Some services only offer email support, which might not be sufficient when you have a mission-critical question or failure of the program. Along with privacy policies, the company you are dealing with should have clear contact information for the major modes of communication: phone, email, support community forum, and a postal address. Not having most of these published on their site is a red flag that you might have problems getting support down the line.
Do you have plans for a service failing or disappearing? If you are lured by a free service, are you prepared for the day the developer is no longer interested in supporting the programming? Even Google has retired more than 70 of its offerings; many of them after large communities already invest their time and energy in integrating the offering into their daily lives and businesses. This can be the loss of a valuable investment and result in severe damage to your brand, and the relationships you have painstakingly built-up over years.
This is becoming much more important in cloud options, but is still mostly under the purview of API developers and other software programmers. When you are trying to build your community, information on all the activities your members are involved in is important.
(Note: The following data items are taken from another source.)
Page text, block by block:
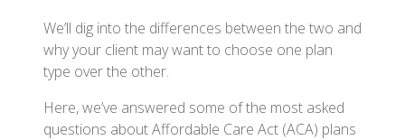
We’ll dig into the differences between the two and
why your client may want to choose one plan
type over the other.
Here, we’ve answered some of the most asked
questions about Affordable Care Act (ACA) plans
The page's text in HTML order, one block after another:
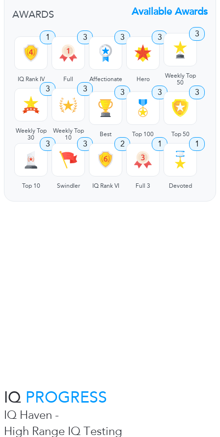
AWARDS Available Awards
1
IQ Rank IV
3
Full
3
Affectionate
3
Hero
3
Weekly Top
50
3
Weekly Top
30
3
Weekly Top
10
3
Best
3
Top 100
3
Top 50
3
Top 10
3
Swindler
2
IQ Rank VI
1
Full 3
1
Devoted
IQ PROGRESS
IQ Haven -
High Range IQ Testing
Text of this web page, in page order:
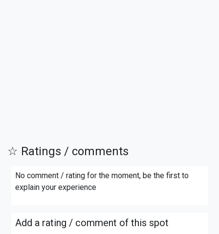
☆ Ratings / comments
No comment / rating for the moment, be the first to
explain your experience
Add a rating / comment of this spot
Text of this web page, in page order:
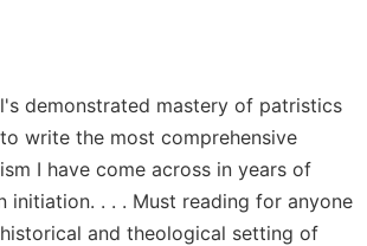
demonstrated mastery of patristics
write the most comprehensive
I have come across in years of
initiation. . . . Must reading for anyone
and theological setting of
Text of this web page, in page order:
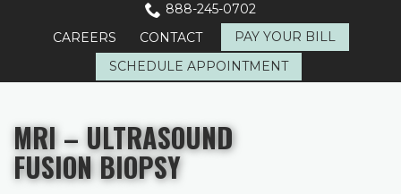
888-245-0702
CAREERS
CONTACT
PAY YOUR BILL
SCHEDULE APPOINTMENT
MRI – ULTRASOUND
FUSION BIOPSY
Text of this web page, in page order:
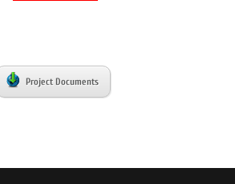
Project Documents
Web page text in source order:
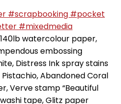
watercolour paper,
embossing
Distress Ink spray stains
Abandoned Coral
Verve stamp “Beautiful
tape, Glitz paper
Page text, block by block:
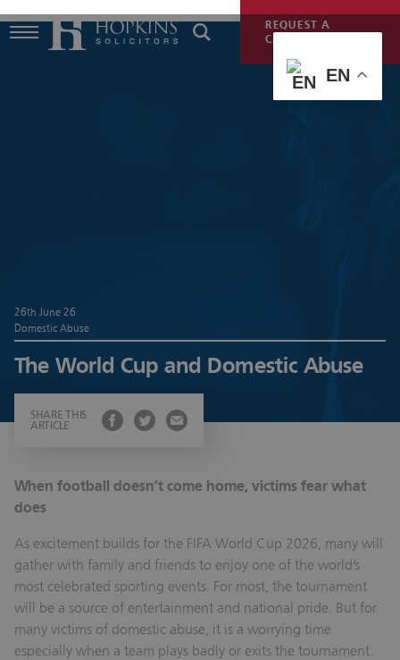
REQUEST A
CALLBACK
26th June 26
Domestic Abuse
The World Cup and Domestic Abuse
SHARE THIS
ARTICLE
When football doesn’t come home, victims fear what
does
As excitement builds for the FIFA World Cup 2026, many will
gather with family and friends to enjoy one of the world’s
most celebrated sporting events. For most, the tournament
will be a source of entertainment and national pride. But for
many victims of domestic abuse, it is a worrying time
especially when a team plays badly or exits the tournament.
EN
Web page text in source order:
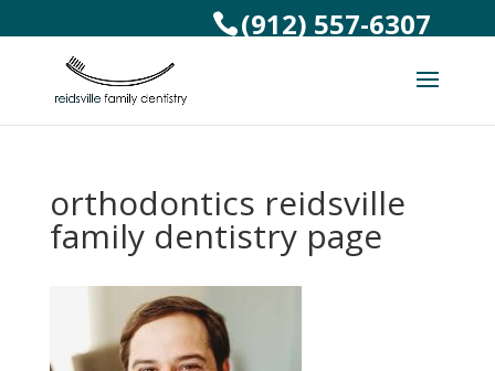
(912) 557-6307
orthodontics reidsville
family dentistry page
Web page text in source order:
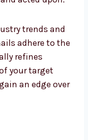
and
read and
trends
emails adhere
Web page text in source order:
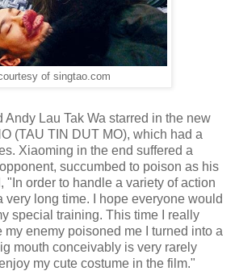
of singtao.com
Andy Lau Tak Wa starred in the new
(TAU TIN DUT MO), which had a
Xiaoming in the end suffered a
succumbed to poison as his
"In order to handle a variety of action
very long time. I hope everyone would
special training. This time I really
enemy poisoned me I turned into a
mouth conceivably is very rarely
my cute costume in the film."
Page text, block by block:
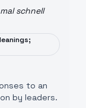
schnell
to an
by leaders.
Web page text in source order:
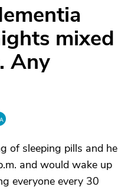
mixed
Any
of sleeping pills and he
and would wake up
everyone every 30

Does a cloud solution offer historical analysis of event attendees coupled with membership history? Does your payment gateway update access for member-only documents or articles? Does the solution allow you in-depth data analysis across many years for all members? Do event registration and all the content that is related to your conference program integrate seamlessly onto your website?
Does the cloud solution fit with your governance requirements and business rules, or do you have to adapt/change your rules, or double-check frequently for violations. New focus on accountability means auditors are now frequently asking about data storage. In example: is your data password protected, on closed networks, and backed up regularly? Guaranteeing how your data is managed is more difficult if data servers are located around the world in jurisdictions that are not subject to the same laws as your organization.
Making use of the internet for computer and service offerings is the way of the future, but in this wild-west era of offerings, it is important, particularly for non-profits, to carefully consider many factors; not just costs. As non-profit leaders and board members, it is in fact your fiduciary duty to the organisation to ensure the long-term security and viability of operational data.